Find the Winter triangle before it’s too late. (Image credit: Jamie Carter/Canva/Starry Night)

It’s time to bid farewell to the bright stars of winter. Look to the southwest just after dark from the Northern Hemisphere this month, and you’ll see the iconic Belt of Orion close to the horizon. So too an equilateral triangle of bright stars; Procyon in Canis Minor, reddish Betelgeuse in Orion and Sirius in Canis Major. They’re most easily found this week by first locating bright planet Jupiter and looking below. The triangle, however, is merely an optical illusion, with Procyon and Sirius at 11.4 and 8.7 light-years from the sun, but Betelgeuse at a whopping 650 light-years distant. The night sky isn’t flat. With careful eyes, you can appreciate depth by identifying the sun’s very close neighbors from distant stars.

My stargazing obsession: what the night sky looks like from space

star studded sky with a bright center showing the milky way stretching across the scene.

A view of the night sky as seen by NASA’s Artemis 2 crew on April 7, 2026. (Image credit: NASA)

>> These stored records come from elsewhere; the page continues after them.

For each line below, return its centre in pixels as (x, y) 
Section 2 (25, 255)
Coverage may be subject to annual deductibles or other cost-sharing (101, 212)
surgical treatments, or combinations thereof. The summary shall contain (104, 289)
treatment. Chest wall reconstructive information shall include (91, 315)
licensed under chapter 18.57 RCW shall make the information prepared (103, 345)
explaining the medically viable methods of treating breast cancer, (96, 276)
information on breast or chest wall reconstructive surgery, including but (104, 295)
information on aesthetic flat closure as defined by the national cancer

The news that light pollution has worsened by 16% between 2014 and 2022 is truly depressing — and utterly obvious to stargazers who’ve witnessed the migration to cheap LED lighting. Last week, we got a glimpse of what the night sky looks like from the ultimate dark-sky site: space itself. NASA’s Artemis II astronauts recently shared an image of the Milky Way from deep space, a beautiful shot of its bright core without distortion — and photobombed by the Large Magellanic Cloud (LMC) in the bottom-right corner. The image appeared just before April 12, nicknamed Yuri’s Night to commemorate the date in 1961 that Yuri Gagarin became the first human in space in Vostok 1, and the first to see the stars from orbit.